En Belgique, le terme « freelance » est un anglicisme qui désigne généralement un travailleur indépendant proposant ses services à plusieurs clients, souvent dans des domaines créatifs ou intellectuels (informatique, communication, design, conseil…). Sur le plan juridique et social, un freelance est un indépendant à part entière : il doit s’inscrire à la BCE, s’affilier à une caisse d’assurances sociales et respecter les mêmes obligations fiscales.
Peut-on être indépendant et salarié en même temps en Belgique ?
Oui, c’est le statut d’indépendant complémentaire. Vous exercez une activité indépendante en plus de votre emploi salarié (à mi-temps minimum). Les cotisations sociales sont allégées et vos droits sociaux principaux restent couverts par votre statut salarié.
L’indépendant a-t-il droit au chômage en Belgique ?
Non, un indépendant ne cotise pas au chômage et n’y a pas droit. En cas de difficultés économiques graves ou de force majeure, il peut bénéficier du droit passerelle, qui offre une indemnité mensuelle temporaire. Ce dispositif a été renforcé ces dernières années mais reste limité dans sa durée et son montant.
Quelle est la pension d’un indépendant en Belgique ?
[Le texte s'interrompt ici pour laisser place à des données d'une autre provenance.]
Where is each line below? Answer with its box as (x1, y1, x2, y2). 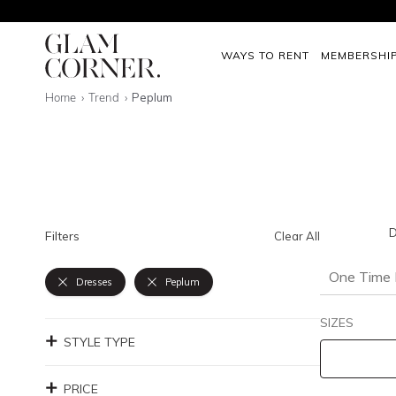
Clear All (273, 229, 320, 243)
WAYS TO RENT (221, 48, 309, 62)
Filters (45, 228, 80, 244)
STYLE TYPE (64, 334, 135, 350)
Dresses (76, 276, 112, 288)
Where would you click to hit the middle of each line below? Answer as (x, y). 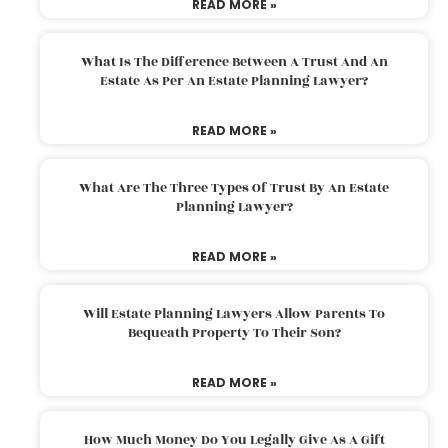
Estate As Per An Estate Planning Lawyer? (234, 81)
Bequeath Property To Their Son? (234, 333)
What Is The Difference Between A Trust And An (234, 62)
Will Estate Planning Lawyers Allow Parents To (234, 314)
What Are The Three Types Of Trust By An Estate (234, 188)
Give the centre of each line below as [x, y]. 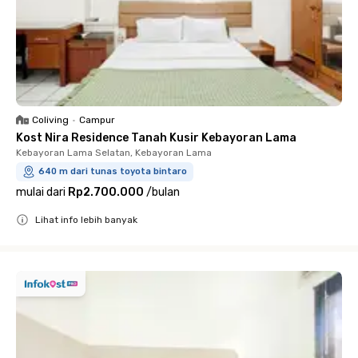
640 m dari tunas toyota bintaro [113, 171]
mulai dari [41, 192]
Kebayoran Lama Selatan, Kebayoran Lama [114, 153]
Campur [97, 120]
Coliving [50, 120]
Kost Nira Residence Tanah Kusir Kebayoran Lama [156, 138]
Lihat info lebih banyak [86, 220]

La pension légale des indépendants a été rapprochée de celle des salariés au fil des réformes récentes, mais reste en moyenne moins élevée à revenus équivalents. C’est pourquoi la constitution d’une pension complémentaire via la PLCI (ou l’EIP en société) est fortement recommandée dès le début de l’activité.
Faut-il un comptable quand on est indépendant en Belgique ?
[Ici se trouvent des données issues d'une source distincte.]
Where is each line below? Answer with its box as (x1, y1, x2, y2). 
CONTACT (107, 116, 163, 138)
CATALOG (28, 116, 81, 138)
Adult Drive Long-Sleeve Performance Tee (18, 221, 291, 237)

Ce n’est pas légalement obligatoire pour un indépendant en personne physique, mais c’est fortement recommandé. Un comptable vous aide à optimiser vos charges, éviter les erreurs fiscales, anticiper vos cotisations sociales et choisir la meilleure structure juridique pour votre activité. En savoir plus.
Quelle est la différence entre conjoint aidant et aidant indépendant ?
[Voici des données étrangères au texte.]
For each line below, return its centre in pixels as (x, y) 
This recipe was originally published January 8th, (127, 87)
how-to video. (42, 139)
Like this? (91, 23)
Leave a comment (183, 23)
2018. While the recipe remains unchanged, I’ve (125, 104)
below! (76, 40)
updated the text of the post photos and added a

Le conjoint aidant est spécifiquement le partenaire marié ou cohabitant légal qui assiste un indépendant dans son activité. Depuis le 1er janvier 2024, tous les conjoints aidants sont soumis au maxi-statut. L’aidant indépendant désigne toute autre personne de l’entourage (hors conjoint) qui assiste un indépendant sans contrat de travail — il relève également du statut social des indépendants.
Sources : SPF Économie, SPF Finances, INASTI, Code des sociétés et des associations (CSA), réglementation belge en vigueur en 2026. Les montants de cotisations sont indexés annuellement — vérifiez les valeurs exactes auprès de votre caisse d’assurances sociales.